Assignment: Beneath this line are the data; copy exactly the part of them that opens with the line containing "Brand New Loaded" and closes with the line containing "Thanksgiving season, I felt God drop a", and only that part.

Records from a data source
- - - - -
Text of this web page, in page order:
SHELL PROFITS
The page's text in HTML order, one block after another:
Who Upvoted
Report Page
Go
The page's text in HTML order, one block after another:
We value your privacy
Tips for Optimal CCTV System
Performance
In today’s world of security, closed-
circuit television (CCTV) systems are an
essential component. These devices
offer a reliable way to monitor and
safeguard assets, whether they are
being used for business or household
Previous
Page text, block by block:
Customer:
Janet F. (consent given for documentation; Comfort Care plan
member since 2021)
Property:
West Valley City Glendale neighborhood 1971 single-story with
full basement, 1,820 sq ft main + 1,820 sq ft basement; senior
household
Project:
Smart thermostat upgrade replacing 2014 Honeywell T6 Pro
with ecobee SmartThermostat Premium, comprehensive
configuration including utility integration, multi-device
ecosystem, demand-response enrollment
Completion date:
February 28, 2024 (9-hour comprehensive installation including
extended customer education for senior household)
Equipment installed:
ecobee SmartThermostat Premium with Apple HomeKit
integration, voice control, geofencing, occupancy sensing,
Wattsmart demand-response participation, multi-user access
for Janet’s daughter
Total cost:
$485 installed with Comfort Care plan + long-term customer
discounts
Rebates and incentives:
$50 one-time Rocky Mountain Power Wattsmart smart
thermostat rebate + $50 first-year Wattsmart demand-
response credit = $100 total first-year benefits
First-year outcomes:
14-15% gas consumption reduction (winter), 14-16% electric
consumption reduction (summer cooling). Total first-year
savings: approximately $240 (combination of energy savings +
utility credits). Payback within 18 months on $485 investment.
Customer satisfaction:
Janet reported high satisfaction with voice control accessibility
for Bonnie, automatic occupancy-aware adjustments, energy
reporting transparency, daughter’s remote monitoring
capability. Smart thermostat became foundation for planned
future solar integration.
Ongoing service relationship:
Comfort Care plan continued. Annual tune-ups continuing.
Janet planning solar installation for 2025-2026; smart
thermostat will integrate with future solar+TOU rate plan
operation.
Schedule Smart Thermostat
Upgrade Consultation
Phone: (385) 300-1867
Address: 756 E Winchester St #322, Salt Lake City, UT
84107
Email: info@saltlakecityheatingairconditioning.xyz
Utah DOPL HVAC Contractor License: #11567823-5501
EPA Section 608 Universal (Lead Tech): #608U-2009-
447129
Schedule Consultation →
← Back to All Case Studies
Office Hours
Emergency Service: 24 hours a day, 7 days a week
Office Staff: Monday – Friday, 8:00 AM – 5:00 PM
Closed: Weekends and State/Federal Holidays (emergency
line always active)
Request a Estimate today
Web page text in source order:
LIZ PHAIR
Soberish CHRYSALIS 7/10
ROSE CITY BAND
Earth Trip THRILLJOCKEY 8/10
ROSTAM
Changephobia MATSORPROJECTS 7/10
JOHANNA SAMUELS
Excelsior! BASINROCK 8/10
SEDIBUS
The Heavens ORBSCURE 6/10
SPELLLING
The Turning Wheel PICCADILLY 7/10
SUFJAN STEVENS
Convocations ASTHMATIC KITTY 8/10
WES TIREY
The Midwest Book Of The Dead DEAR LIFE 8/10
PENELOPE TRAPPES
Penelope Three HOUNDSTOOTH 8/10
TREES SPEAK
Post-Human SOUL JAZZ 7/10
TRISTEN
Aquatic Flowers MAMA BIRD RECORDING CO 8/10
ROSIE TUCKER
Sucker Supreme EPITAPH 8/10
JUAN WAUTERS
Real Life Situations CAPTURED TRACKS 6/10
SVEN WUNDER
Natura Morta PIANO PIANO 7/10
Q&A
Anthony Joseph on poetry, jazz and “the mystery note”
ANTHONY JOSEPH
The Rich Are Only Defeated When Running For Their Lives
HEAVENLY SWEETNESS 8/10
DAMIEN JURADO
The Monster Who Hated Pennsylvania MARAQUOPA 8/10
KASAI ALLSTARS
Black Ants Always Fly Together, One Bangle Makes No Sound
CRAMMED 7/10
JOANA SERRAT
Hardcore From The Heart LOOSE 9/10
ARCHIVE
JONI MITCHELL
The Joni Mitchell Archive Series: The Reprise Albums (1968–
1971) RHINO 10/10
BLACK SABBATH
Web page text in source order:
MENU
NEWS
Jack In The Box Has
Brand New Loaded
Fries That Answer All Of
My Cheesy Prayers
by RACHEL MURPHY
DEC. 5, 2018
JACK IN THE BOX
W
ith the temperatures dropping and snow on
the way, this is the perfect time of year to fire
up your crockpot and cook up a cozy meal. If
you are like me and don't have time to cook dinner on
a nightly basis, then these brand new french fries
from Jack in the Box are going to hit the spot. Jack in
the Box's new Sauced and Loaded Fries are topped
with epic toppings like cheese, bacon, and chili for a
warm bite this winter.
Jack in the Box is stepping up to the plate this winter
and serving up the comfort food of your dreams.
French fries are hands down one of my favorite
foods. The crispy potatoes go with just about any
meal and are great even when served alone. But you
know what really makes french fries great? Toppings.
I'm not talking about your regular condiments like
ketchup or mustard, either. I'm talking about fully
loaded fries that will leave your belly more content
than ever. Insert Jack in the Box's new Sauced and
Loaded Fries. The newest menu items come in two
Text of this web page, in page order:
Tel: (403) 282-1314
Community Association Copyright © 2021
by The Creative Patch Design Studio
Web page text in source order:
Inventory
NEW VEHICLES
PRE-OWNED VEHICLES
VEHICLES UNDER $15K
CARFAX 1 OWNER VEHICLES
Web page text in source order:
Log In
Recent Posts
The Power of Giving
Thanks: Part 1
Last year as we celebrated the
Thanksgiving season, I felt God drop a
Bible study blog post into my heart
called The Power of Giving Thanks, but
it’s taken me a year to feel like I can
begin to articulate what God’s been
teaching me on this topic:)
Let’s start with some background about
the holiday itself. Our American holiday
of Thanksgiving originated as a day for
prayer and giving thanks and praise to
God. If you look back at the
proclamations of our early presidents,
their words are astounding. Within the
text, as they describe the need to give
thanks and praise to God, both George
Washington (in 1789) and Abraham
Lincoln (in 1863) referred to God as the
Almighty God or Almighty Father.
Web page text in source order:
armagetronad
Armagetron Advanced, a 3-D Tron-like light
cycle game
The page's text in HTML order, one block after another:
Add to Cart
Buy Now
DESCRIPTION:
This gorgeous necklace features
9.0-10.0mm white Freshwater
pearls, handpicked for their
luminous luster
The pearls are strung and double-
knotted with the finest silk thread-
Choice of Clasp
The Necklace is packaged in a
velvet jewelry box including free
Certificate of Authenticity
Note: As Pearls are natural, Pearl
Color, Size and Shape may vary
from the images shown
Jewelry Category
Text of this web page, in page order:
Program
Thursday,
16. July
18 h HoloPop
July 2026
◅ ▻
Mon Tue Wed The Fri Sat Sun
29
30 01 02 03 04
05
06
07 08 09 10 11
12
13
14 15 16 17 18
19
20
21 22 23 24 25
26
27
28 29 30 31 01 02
- - - - -
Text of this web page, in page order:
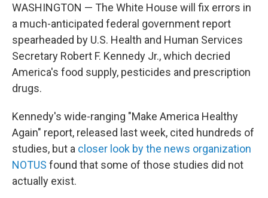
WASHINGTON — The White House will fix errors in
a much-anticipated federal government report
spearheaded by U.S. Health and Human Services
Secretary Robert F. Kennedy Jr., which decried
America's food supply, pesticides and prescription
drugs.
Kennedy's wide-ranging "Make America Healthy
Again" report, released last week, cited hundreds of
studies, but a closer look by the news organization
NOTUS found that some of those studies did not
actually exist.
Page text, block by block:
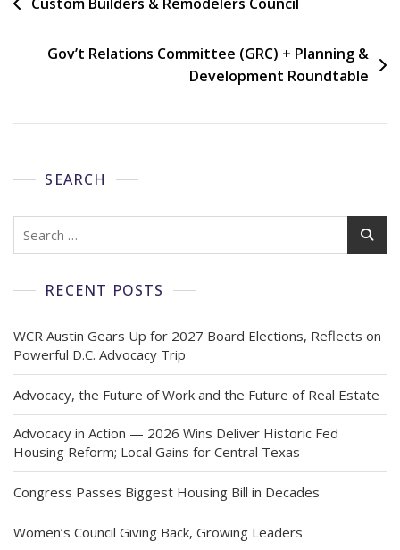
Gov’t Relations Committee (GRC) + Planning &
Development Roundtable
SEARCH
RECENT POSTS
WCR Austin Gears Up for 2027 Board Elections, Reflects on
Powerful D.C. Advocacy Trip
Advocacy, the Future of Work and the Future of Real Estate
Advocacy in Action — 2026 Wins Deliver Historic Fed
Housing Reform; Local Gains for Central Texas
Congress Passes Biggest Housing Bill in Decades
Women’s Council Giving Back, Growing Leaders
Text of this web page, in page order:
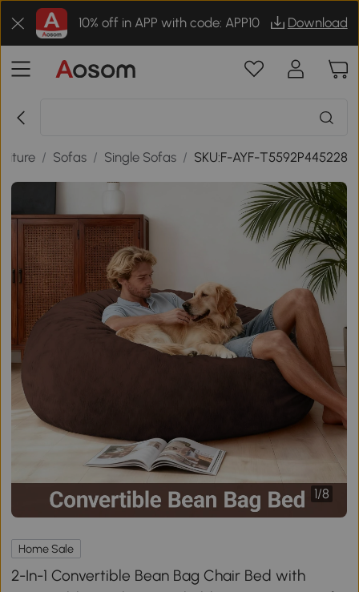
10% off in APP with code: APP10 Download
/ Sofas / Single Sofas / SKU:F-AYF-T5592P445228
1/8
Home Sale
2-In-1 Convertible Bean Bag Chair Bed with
- - - - -
Solved problem:
Brand New Loaded
Fries That Answer All Of
My Cheesy Prayers
by RACHEL MURPHY
DEC. 5, 2018
JACK IN THE BOX
W
ith the temperatures dropping and snow on
the way, this is the perfect time of year to fire
up your crockpot and cook up a cozy meal. If
you are like me and don't have time to cook dinner on
a nightly basis, then these brand new french fries
from Jack in the Box are going to hit the spot. Jack in
the Box's new Sauced and Loaded Fries are topped
with epic toppings like cheese, bacon, and chili for a
warm bite this winter.
Jack in the Box is stepping up to the plate this winter
and serving up the comfort food of your dreams.
French fries are hands down one of my favorite
foods. The crispy potatoes go with just about any
meal and are great even when served alone. But you
know what really makes french fries great? Toppings.
I'm not talking about your regular condiments like
ketchup or mustard, either. I'm talking about fully
loaded fries that will leave your belly more content
than ever. Insert Jack in the Box's new Sauced and
Loaded Fries. The newest menu items come in two
Text of this web page, in page order:
Tel: (403) 282-1314
Community Association Copyright © 2021
by The Creative Patch Design Studio
Web page text in source order:
Inventory
NEW VEHICLES
PRE-OWNED VEHICLES
VEHICLES UNDER $15K
CARFAX 1 OWNER VEHICLES
Web page text in source order:
Log In
Recent Posts
The Power of Giving
Thanks: Part 1
Last year as we celebrated the
Thanksgiving season, I felt God drop a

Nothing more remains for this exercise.